The Problem Kraken2 Doesn’t Solve

Kraken2 is very good at classifying reads, but has a problem:

  • Many reads are classified at higher taxonomic levels (genus, family, order)
  • This happens when k-mers are shared across multiple species
  • We want species-level abundances for most analyses

Bracken’s Solution

Bracken (Bayesian Reestimation of Abundance with KrakEN) uses a probabilistic approach to:

  • Redistribute reads from higher levels down to species
  • Use expected k-mer distributions to estimate the true species of origin
  • Produce more accurate species-level abundance estimates

How Bracken Works

  1. Pre-computation (already done for workshop databases)
    • For each species in database, simulate reads of length X (e.g., 150bp)
    • Classify simulated reads with Kraken2
    • Calculate: “What % of this species’ reads get classified to genus vs species?”
  2. Re-estimation (what you run)
    • Takes Kraken2 report as input
    • Uses Bayesian inference to redistribute higher-level reads
    • Filters out low-confidence species (below threshold)
    • Outputs species-level abundance estimates

Bracken Advantages

Better species-level estimates than raw Kraken2
Reduces false positives through thresholding
Fast - runs in seconds
Conservative - filters out poorly supported assignments

Important Note

⚠️ Bracken still reports READ COUNTS, not genome-size-normalized abundances
⚠️ For relative abundances, you need to convert: (reads / total_reads) × 100


When to Use Kraken2 + Bracken?

  • When you need comprehensive detection of all taxa
  • For novel or diverse environments where sensitivity matters
  • When you want to minimize unclassified reads
  • For rapid screening of many samples
  • When combined with Bracken, provides balanced specificity and sensitivity

Hands-On: Running Kraken2 and Bracken

Prerequisites

Make sure you have:

  • Access to the workshop notebook
  • Data symlinked/copied to your workspace
  • Kraken2 conda environment available
conda deactivate

conda activate /shared/team/conda/aliseponsero.mmb-dtp/kraken2
  • RStudio access on the notebook

Part 1: Understanding Kraken2 Databases

Database Organization

Kraken2 requires a pre-built database.
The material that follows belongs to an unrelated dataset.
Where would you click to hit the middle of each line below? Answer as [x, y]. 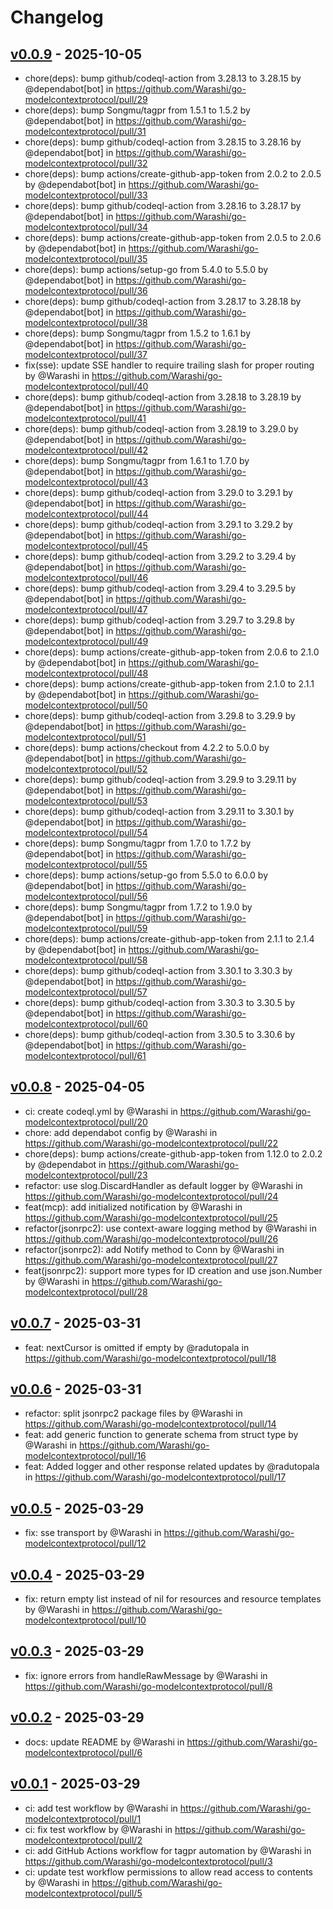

For this workshop, we’re using the standard_8gb database located at:

/shared/team/2025_training/week5/databases/kraken2/

Key files in the database:

  • hash.k2d - K-mer hash table (the main database file)
  • opts.k2d - Options and parameters used to build the database
  • taxo.k2d - Taxonomy information
  • database*mers.kmer_distrib - Bracken k-mer distribution files (for different read lengths)

To explore:

ls -lh /shared/team/2025_training/week5/databases/kraken2/

Available Pre-built Databases

Kraken2 offers many pre-built database options (see https://benlangmead.github.io/aws-indexes/k2):

Standard databases:

  • k2_standard - Bacteria, archaea, viruses, plasmid, human (~137 GB)
  • k2_standard_8gb - Reduced standard (~8 GB) ← We’re using this
  • k2_standard_16gb - Reduced standard (~16 GB)

PlusPF series:

  • k2_pluspf - Standard + protozoa + fungi
  • k2_pluspf_8gb - Reduced PlusPF

💡 Database choice matters! Larger = more sensitivity, but slower and more memory.


Part 2: Running Kraken2

Step 1: Activate the Environment

conda deactivate  # If you were in metaphlan environment
conda activate /shared/team/conda/aliseponsero.mmb-dtp/kraken2

Step 2: Check Installation

kraken2 --version

Step 3: View Help

kraken2 --help

Key parameters to understand:

  • --db - Path to Kraken2 database
  • --threads - Number of threads to use
  • --quick - Quick mode (faster, slightly less sensitive)
  • --report - Output report file (summary - this is what we analyze!)
  • --output - Output classification file (per-read classifications - large!)
  • --paired - Input files are paired-end reads

Step 4: Construct the Command

Template:

kraken2 --db [DATABASE_PATH] \
    --threads [N] \
    --report [REPORT_FILE] \
    --output [OUTPUT_FILE] \
    --paired [FORWARD] [REVERSE]

💡 Tip: The --output file is very large (one line per read). For most analyses, you only need the --report file.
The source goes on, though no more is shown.